(Collection entries)
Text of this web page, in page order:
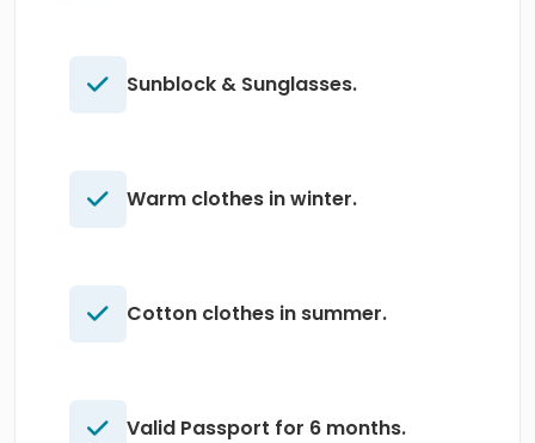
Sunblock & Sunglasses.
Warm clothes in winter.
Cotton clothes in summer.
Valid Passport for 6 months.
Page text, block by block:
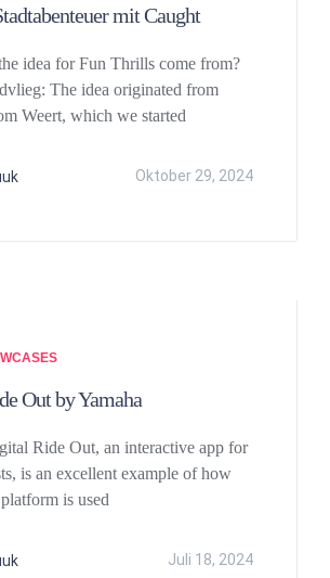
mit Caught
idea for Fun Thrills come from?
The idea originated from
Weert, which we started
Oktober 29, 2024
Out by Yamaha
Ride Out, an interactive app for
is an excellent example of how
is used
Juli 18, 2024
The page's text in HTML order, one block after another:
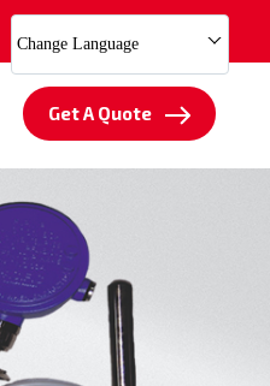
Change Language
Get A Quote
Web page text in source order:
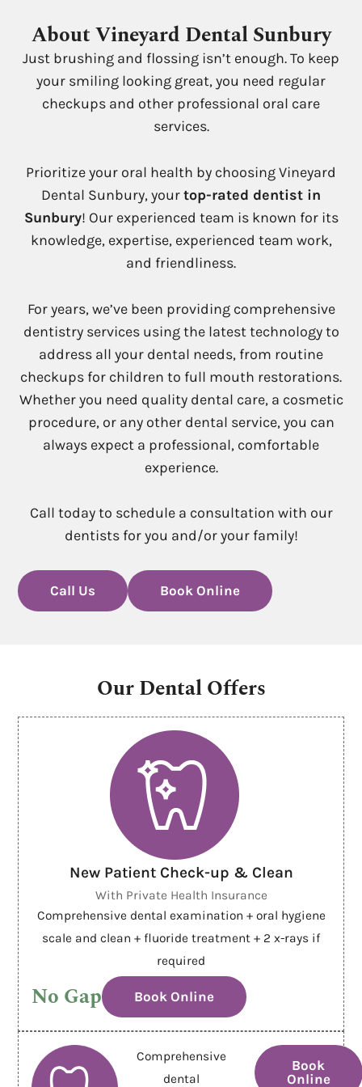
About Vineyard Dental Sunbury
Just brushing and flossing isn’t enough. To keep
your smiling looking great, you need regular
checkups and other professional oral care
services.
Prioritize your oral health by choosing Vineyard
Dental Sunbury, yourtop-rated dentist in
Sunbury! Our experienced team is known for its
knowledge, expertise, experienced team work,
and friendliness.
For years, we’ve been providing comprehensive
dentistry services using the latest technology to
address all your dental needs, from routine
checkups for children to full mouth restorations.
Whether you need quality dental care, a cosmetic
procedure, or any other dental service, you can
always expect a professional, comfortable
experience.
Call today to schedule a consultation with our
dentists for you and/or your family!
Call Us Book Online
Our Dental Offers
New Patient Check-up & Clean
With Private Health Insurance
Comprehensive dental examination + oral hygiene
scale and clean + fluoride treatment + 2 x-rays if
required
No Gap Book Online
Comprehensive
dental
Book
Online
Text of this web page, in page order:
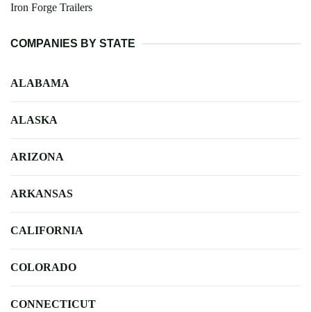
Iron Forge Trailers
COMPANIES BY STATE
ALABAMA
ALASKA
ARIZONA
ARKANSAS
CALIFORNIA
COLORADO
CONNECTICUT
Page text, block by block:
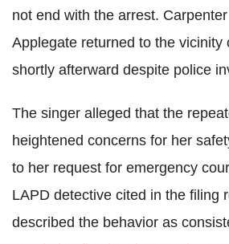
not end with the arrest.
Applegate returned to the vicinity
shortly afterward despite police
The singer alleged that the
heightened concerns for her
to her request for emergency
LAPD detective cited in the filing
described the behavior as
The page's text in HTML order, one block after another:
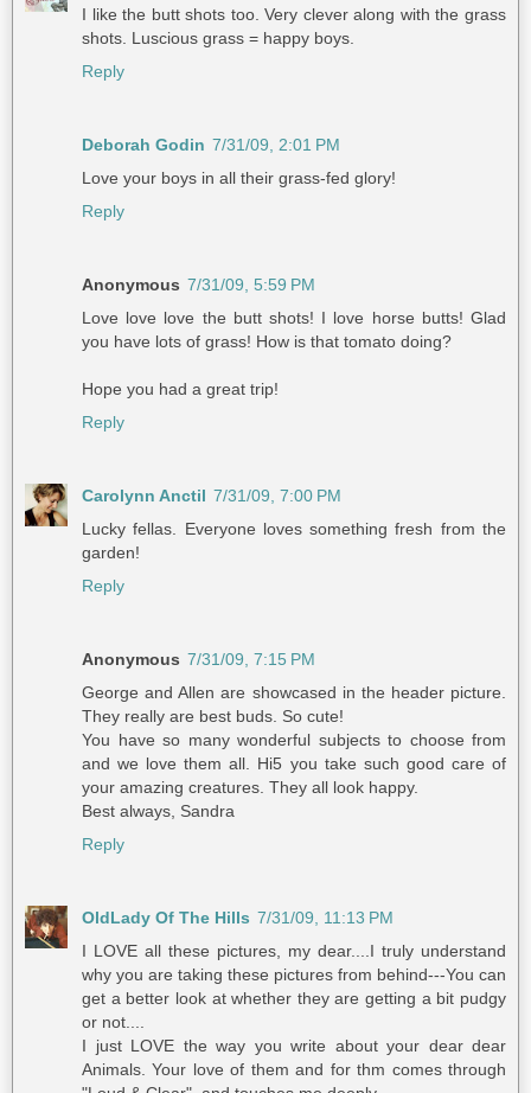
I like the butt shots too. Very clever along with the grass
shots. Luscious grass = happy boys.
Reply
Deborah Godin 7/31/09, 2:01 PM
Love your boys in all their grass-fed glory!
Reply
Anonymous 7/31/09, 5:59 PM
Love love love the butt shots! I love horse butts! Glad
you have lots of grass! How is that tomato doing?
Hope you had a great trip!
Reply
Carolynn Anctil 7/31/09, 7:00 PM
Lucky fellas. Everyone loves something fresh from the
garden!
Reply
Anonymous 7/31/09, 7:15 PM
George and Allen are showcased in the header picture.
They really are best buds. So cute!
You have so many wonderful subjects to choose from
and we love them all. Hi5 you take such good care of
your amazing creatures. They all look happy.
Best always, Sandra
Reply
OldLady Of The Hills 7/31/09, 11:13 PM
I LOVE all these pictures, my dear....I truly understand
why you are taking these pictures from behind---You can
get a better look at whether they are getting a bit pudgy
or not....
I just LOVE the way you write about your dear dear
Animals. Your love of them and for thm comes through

---

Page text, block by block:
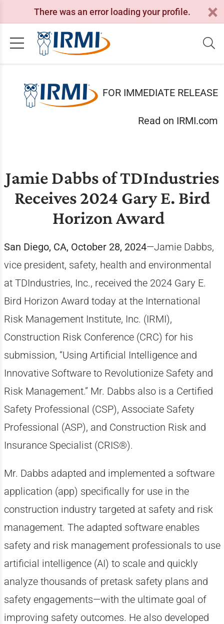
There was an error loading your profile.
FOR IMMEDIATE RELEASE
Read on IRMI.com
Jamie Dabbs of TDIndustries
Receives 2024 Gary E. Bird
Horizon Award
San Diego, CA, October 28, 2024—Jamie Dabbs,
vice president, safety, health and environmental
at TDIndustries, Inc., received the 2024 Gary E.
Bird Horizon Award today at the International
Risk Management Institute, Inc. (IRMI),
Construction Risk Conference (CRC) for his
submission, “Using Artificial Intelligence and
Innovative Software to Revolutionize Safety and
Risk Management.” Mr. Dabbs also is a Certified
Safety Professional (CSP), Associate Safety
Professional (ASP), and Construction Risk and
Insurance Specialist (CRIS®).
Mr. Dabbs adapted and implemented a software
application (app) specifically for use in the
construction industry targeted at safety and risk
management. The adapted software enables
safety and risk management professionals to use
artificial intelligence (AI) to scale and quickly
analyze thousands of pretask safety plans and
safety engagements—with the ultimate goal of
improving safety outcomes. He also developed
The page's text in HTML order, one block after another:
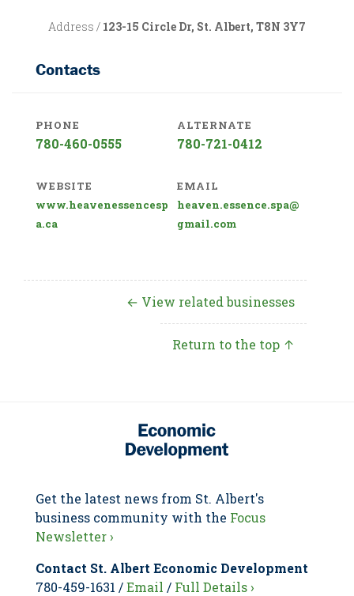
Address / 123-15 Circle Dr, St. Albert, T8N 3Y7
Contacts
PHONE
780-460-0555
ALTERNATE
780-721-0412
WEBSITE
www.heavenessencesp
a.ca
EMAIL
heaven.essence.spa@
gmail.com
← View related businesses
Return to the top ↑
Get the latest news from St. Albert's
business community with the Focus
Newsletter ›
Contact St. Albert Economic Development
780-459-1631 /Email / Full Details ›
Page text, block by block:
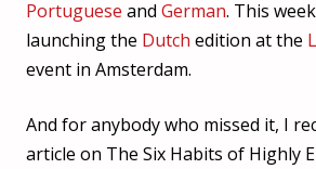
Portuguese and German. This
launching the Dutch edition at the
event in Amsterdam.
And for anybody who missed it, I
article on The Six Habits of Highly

==

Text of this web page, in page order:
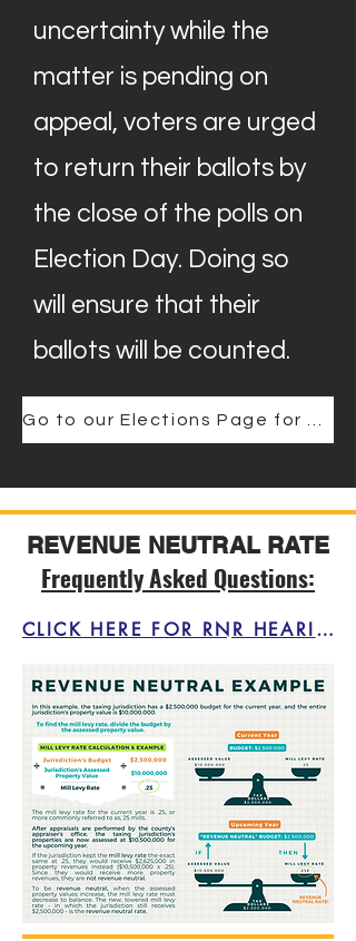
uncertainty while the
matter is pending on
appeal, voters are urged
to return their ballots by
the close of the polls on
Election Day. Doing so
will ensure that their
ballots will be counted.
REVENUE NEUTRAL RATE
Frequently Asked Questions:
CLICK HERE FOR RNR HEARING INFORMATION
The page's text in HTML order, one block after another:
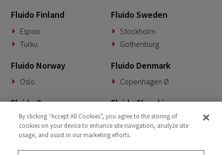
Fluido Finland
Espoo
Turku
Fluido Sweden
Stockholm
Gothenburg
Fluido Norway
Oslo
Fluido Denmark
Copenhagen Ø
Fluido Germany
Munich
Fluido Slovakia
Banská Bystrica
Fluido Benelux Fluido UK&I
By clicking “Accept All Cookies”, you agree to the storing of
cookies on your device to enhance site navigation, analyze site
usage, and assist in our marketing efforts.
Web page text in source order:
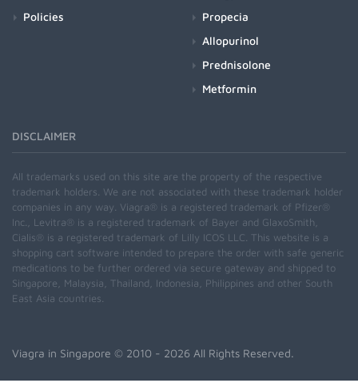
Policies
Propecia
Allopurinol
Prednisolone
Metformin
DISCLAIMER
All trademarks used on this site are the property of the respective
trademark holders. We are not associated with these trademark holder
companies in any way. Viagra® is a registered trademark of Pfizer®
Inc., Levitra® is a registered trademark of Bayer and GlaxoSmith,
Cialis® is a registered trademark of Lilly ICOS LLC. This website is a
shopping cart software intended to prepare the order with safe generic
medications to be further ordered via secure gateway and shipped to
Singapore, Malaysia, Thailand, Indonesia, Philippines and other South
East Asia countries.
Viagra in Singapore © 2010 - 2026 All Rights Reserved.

YOUR ASSIGNMENT: Each line above where the word "them" occurs should be copied out.

ANSWER:
and we love them all. Hi5 you take such good care of
Animals. Your love of them and for thm comes through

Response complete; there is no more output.